Jamaican ice hockey team gets an assist from Alberni

Nanaimo RCMP Sgt. Donovan Tait is a scout and advisor with the Jamaican Olympic Ice Hockey Team
web1_hockey_jamaica_IMG_4953
Nanaimo’s Donovan Tait is a scout and advisor with the Jamaican Olympic Ice Hockey Team and will be accompanying the U20 team to a tournament in Nova Scotia next month. (GREG SAKAKI/The News Bulletin)

A former Port Alberni resident is helping to bring hockey from one island to another.

Donovan Tait is a Nanaimo RCMP sergeant, and in his spare time, he’s a scout and advisor with the Jamaican Olympic Ice Hockey Team.

Tait has been involved with the organization behind the scenes for a number of years, but only recently has the executive decided to publicize its efforts.

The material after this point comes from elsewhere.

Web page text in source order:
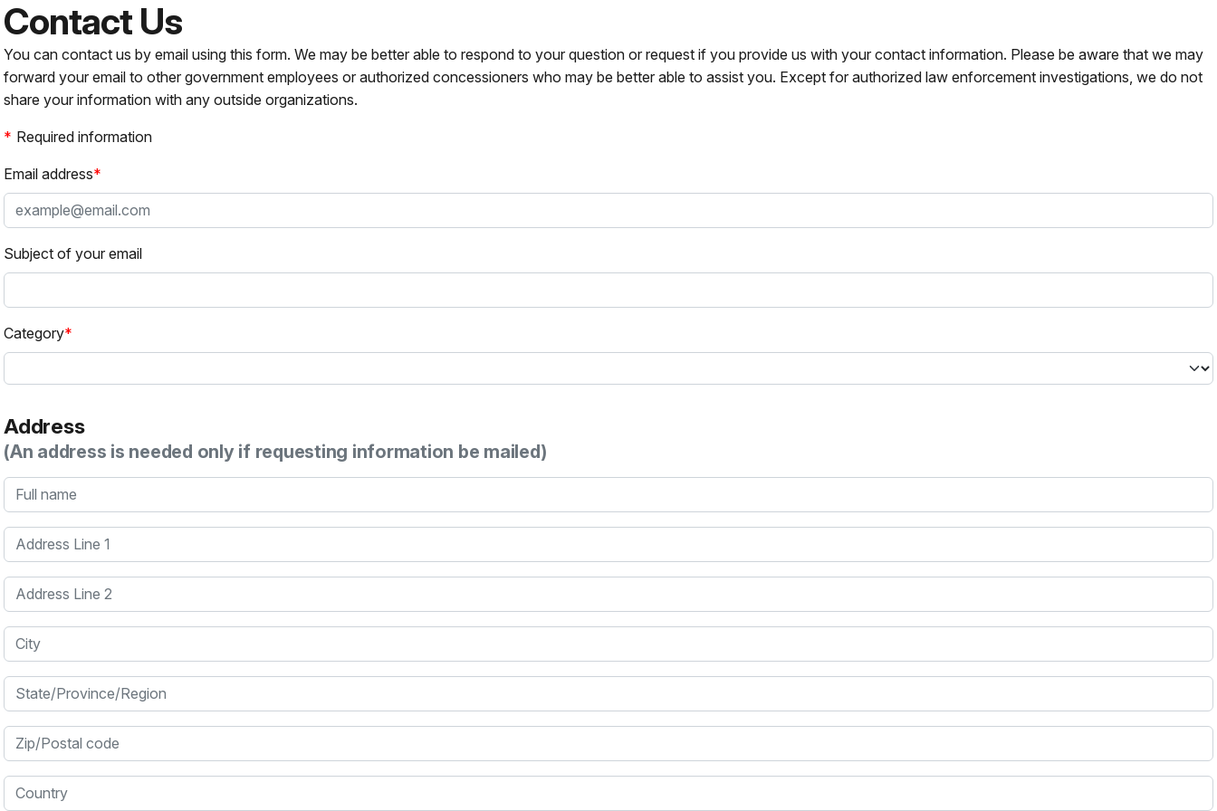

A Jamaican U20 team participated in a hockey tournament in Nova Scotia last weekend and Tait was part of the contingent.

“I’m very excited to be going to Nova Scotia and cheering them on, for sure, and [doing] anything I can do to help,” he said. “It’s 30 years too late for me to play, but I can certainly help.”

Tait was born in Canada and grew up on Vancouver Island, but lived in Jamaica as a child, has Jamaican heritage and travels there at least once a year.

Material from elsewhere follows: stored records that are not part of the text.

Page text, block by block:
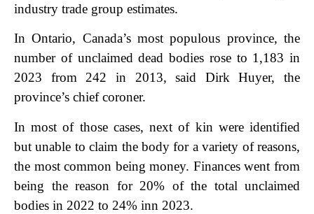
industry trade group estimates.
In Ontario, Canada’s most populous province, the
number of unclaimed dead bodies rose to 1,183 in
2023 from 242 in 2013, said Dirk Huyer, the
province’s chief coroner.
In most of those cases, next of kin were identified
but unable to claim the body for a variety of reasons,
the most common being money. Finances went from
being the reason for 20% of the total unclaimed
bodies in 2022 to 24% inn 2023.

“My mom and dad, it was very important to them that me and my brother and sister really knew Jamaica and were always connected there,” he said.

Tait is taking on a few different tasks with the Jamaican Olympic Ice Hockey Federation, including publicity. He was in Jamaica in March and found himself on a radio show talking to a caller about a Zamboni.

“When it gets to Jamaica, it’s going to be the Jam-boni,” came the reply.

Jamaicans like to have a laugh, Tait said, but the hockey team isn’t meant to be a joke or a gimmick to sell T-shirts – the group is earnest in its efforts. While he was in Jamaica, Tait met with the federal minister of sport and with the vice-president of the country’s Olympic committee. Jamaica has been granted associate-member status with the International Ice Hockey Federation, though it can’t become a full member until there is an ice rink in the country, a league and youth programs. Tait has had discussions with various groups and thinks it will take private investment to build an arena; he suggested a partnership with a resort might be realistic.

“If we were to build a rink, I think there’d be a lineup of kids wanting to try and compete on an Olympic stage,” Tait said.

For now, the hockey team is mostly comprised of Canadian kids who have Jamaican heritage.

“It’s very important to the common Jamaican that this team does have some credibility being Jamaican.

“[The] Canadian kids, they need to establish their Jamaican citizenship and the people in Jamaica are very sensitive to that,” Tait said. “They’re seeing kids wearing a Jamaica jersey and playing hockey … but they really want to know that these kids have a connection to the island.”

This month’s event in Nova Scotia wasn’t just a showcase, but is meant to celebrate diversity in sport. The tournament was a Canada 150 project and recalled the Coloured Hockey League that operated in the Maritimes from 1895-1930. Graeme Townshend, who was the NHL’s first Jamaican-born player, is coach of the Jamaican Olympic Ice Hockey Team and Willie O’Ree, the NHL’s first black player is, like Tait, an advisor with the federation.

Tait said prior to heading to the Maritimes that it will be meaningful to see the team take to the ice this month.

His parents are “fiercely proud” of where they come from and Tait is “completely passionate” about Jamaican hockey.

“We love this country and we are Canadians no matter what,” he said. “But to say I can help build a national team in the country where my parents were born … I will continue to do it for free and off the side of my desk for a long time.”